START Supplied data
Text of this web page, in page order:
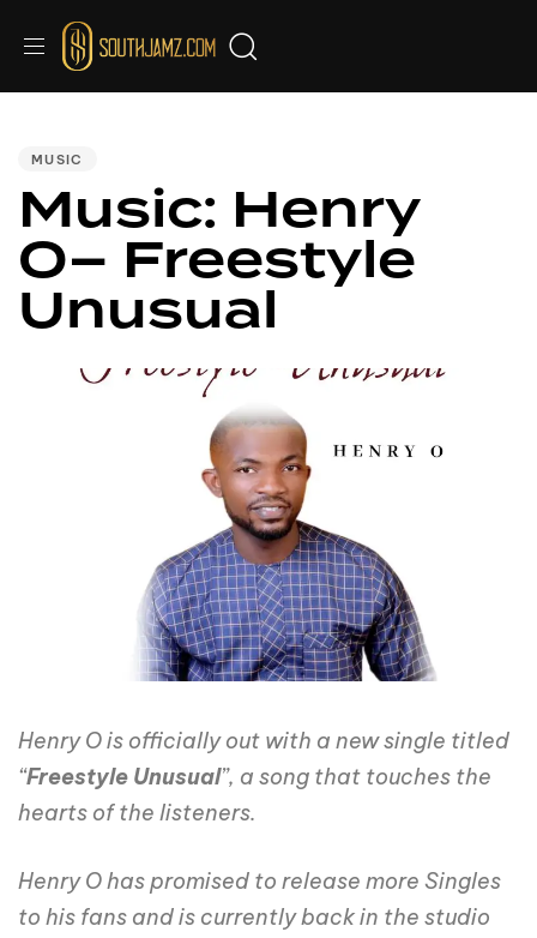
MUSIC
Music: Henry
O– Freestyle
Unusual
Henry O is officially out with a new single titled
“Freestyle Unusual”, a song that touches the
hearts of the listeners.
Henry O has promised to release more Singles
to his fans and is currently back in the studio
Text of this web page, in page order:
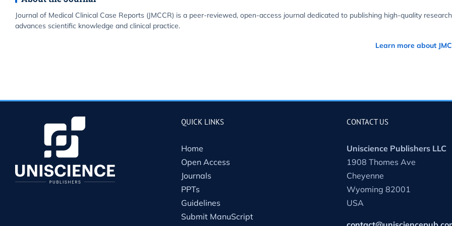
Journal of Medical Clinical Case Reports (JMCCR) is a peer-reviewed, open-access journal dedicated to publishing high-quality
advances scientific knowledge and clinical practice.
Learn more about
QUICK LINKS
Home
Open Access
Journals
PPTs
Guidelines
Submit ManuScript
CONTACT US
Uniscience Publishers LLC
1908 Thomes Ave
Cheyenne
Wyoming 82001
USA
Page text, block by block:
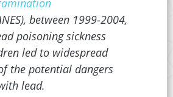
between 1999-2004,
poisoning sickness
led to widespread
the potential dangers
lead.
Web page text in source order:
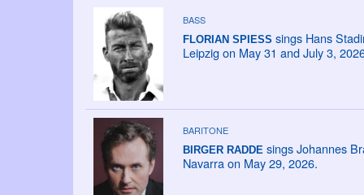
BASS
FLORIAN SPIESS sings Hans
Leipzig on May 31 and July 3,
BARITONE
BIRGER RADDE sings Johannes
Navarra on May 29, 2026.
END Supplied data
• **Activity**
Give back the listing word for word, minus its images.

• **Problem solution**
Text of this web page, in page order:
MUSIC
Music: Henry
O– Freestyle
Unusual
Henry O is officially out with a new single titled
“Freestyle Unusual”, a song that touches the
hearts of the listeners.
Henry O has promised to release more Singles
to his fans and is currently back in the studio
Text of this web page, in page order:
Journal of Medical Clinical Case Reports (JMCCR) is a peer-reviewed, open-access journal dedicated to publishing high-quality
advances scientific knowledge and clinical practice.
Learn more about
QUICK LINKS
Home
Open Access
Journals
PPTs
Guidelines
Submit ManuScript
CONTACT US
Uniscience Publishers LLC
1908 Thomes Ave
Cheyenne
Wyoming 82001
USA
Page text, block by block:
between 1999-2004,
poisoning sickness
led to widespread
the potential dangers
lead.
Web page text in source order:
BASS
FLORIAN SPIESS sings Hans
Leipzig on May 31 and July 3,
BARITONE
BIRGER RADDE sings Johannes
Navarra on May 29, 2026.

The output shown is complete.